#### Work instruction:
Transcribe the listing below word for word but skip its images.

#### Material provided:
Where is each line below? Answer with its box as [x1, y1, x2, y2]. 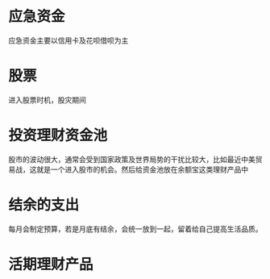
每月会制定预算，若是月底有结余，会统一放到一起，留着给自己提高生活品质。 [8, 223, 263, 234]
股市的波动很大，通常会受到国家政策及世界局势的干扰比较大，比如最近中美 [8, 154, 255, 164]
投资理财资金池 [8, 127, 108, 145]
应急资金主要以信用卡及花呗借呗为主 [8, 35, 129, 45]
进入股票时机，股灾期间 [8, 94, 86, 105]
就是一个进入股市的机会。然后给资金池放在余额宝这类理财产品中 [35, 164, 248, 174]
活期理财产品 [8, 255, 94, 273]
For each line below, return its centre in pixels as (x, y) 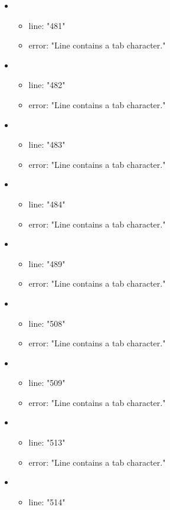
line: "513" (47, 442)
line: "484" (47, 204)
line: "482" (47, 85)
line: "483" (47, 144)
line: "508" (47, 323)
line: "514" (47, 501)
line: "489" (47, 263)
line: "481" (47, 25)
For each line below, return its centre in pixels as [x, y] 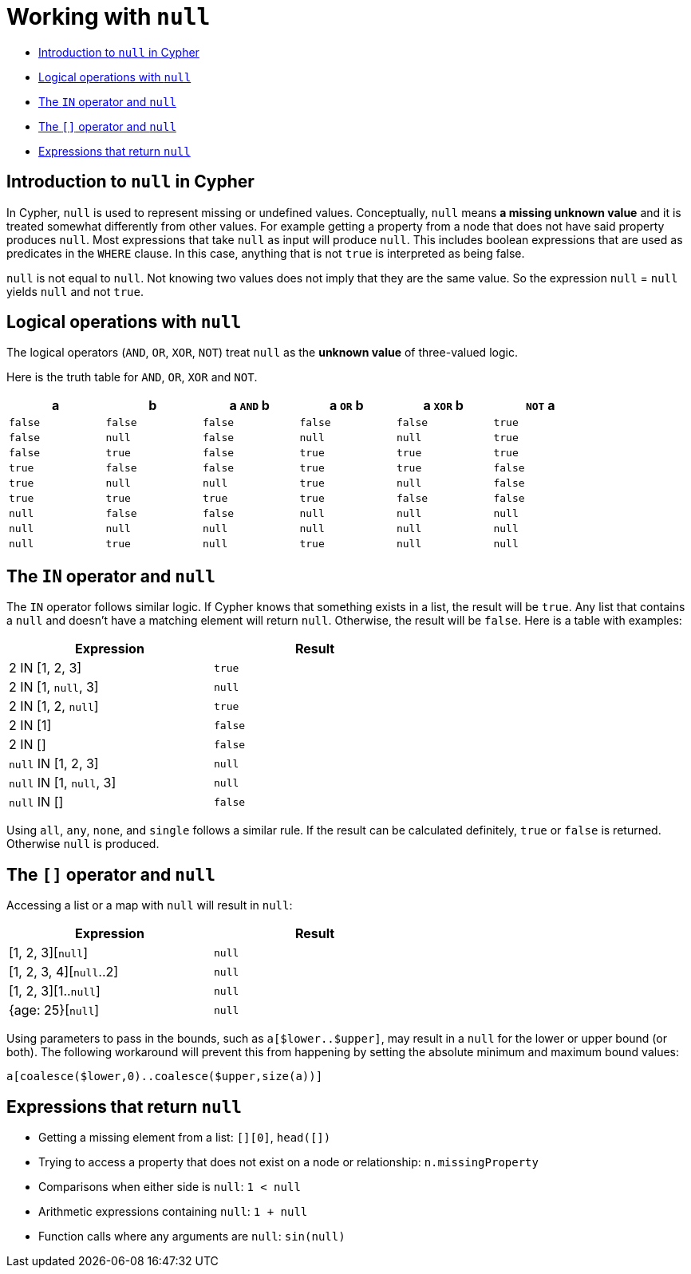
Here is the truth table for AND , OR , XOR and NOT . [132, 377]
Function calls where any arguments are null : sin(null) [192, 1236]
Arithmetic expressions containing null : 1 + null [173, 1211]
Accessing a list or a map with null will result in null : [150, 905]
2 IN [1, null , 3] [54, 687]
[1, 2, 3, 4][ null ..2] [64, 972]
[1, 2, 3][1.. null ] [55, 991]
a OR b [346, 406]

#### Task answer:
Where is each line below? Answer with its box as [x1, y1, x2, y2]. 
每月会制定预算，若是月底有结余，会统一放到一起，留着给自己提高生活品质。 [8, 223, 263, 234]
股市的波动很大，通常会受到国家政策及世界局势的干扰比较大，比如最近中美 [8, 154, 255, 164]
投资理财资金池 [8, 127, 108, 145]
应急资金主要以信用卡及花呗借呗为主 [8, 35, 129, 45]
进入股票时机，股灾期间 [8, 94, 86, 105]
就是一个进入股市的机会。然后给资金池放在余额宝这类理财产品中 [35, 164, 248, 174]
活期理财产品 [8, 255, 94, 273]
For each line below, return its centre in pixels as (x, y) 
line: "513" (47, 442)
line: "484" (47, 204)
line: "482" (47, 85)
line: "483" (47, 144)
line: "508" (47, 323)
line: "514" (47, 501)
line: "489" (47, 263)
line: "481" (47, 25)
For each line below, return its centre in pixels as [x, y] 
Here is the truth table for AND , OR , XOR and NOT . [132, 377]
Function calls where any arguments are null : sin(null) [192, 1236]
Arithmetic expressions containing null : 1 + null [173, 1211]
Accessing a list or a map with null will result in null : [150, 905]
2 IN [1, null , 3] [54, 687]
[1, 2, 3, 4][ null ..2] [64, 972]
[1, 2, 3][1.. null ] [55, 991]
a OR b [346, 406]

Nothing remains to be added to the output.